Directions
Every line containing the string "neurons" is to be copied from the records.

Recorded data
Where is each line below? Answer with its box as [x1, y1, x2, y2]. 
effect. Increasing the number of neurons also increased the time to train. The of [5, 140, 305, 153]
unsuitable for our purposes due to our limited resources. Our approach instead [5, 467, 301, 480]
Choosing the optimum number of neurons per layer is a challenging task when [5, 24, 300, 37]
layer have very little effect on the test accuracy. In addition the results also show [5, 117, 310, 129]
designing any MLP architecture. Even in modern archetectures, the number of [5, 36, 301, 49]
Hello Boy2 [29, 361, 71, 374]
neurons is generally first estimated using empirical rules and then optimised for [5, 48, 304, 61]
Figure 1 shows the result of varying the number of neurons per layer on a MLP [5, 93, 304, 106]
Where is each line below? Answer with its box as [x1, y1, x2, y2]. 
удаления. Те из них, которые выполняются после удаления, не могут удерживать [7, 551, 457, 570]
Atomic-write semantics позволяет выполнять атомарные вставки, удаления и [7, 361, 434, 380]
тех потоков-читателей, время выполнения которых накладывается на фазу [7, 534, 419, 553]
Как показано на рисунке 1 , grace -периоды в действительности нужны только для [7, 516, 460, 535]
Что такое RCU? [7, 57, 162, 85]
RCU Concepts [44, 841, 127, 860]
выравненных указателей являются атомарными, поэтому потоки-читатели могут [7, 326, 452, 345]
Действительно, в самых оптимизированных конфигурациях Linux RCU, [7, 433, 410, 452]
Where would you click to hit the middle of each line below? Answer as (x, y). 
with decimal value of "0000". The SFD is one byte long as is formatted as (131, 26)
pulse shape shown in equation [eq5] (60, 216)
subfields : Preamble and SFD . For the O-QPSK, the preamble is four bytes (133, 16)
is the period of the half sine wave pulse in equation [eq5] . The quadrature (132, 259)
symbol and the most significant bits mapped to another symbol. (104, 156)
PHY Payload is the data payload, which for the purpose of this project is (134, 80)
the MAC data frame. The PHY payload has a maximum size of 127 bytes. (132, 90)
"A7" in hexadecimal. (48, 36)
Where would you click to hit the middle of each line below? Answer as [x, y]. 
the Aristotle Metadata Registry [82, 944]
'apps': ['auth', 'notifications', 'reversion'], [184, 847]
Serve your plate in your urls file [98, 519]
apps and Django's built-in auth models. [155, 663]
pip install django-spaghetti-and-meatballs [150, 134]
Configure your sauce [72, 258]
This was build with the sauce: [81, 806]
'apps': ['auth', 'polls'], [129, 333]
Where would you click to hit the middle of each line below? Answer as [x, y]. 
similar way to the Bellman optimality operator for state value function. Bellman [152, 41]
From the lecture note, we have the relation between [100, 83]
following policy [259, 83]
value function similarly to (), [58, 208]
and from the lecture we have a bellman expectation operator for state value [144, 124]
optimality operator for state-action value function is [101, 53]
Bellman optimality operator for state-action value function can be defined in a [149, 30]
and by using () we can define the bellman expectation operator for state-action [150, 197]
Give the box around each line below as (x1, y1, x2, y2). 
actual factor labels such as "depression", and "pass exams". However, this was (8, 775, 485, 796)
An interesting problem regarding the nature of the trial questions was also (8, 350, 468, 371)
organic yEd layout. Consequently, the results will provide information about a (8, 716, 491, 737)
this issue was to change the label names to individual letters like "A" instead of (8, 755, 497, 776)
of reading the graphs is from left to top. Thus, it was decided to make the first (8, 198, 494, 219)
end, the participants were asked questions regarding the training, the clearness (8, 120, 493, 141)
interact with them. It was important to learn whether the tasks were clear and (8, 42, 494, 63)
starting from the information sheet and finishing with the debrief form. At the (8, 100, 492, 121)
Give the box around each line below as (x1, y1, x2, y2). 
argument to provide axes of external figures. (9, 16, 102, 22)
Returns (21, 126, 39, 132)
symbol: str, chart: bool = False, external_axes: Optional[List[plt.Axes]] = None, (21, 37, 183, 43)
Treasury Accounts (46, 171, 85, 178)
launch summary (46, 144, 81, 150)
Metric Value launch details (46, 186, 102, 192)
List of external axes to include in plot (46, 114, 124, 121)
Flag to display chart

Finished exercise
effect. Increasing the number of neurons also increased the time to train. The of [5, 140, 305, 153]
Choosing the optimum number of neurons per layer is a challenging task when [5, 24, 300, 37]
neurons is generally first estimated using empirical rules and then optimised for [5, 48, 304, 61]
Figure 1 shows the result of varying the number of neurons per layer on a MLP [5, 93, 304, 106]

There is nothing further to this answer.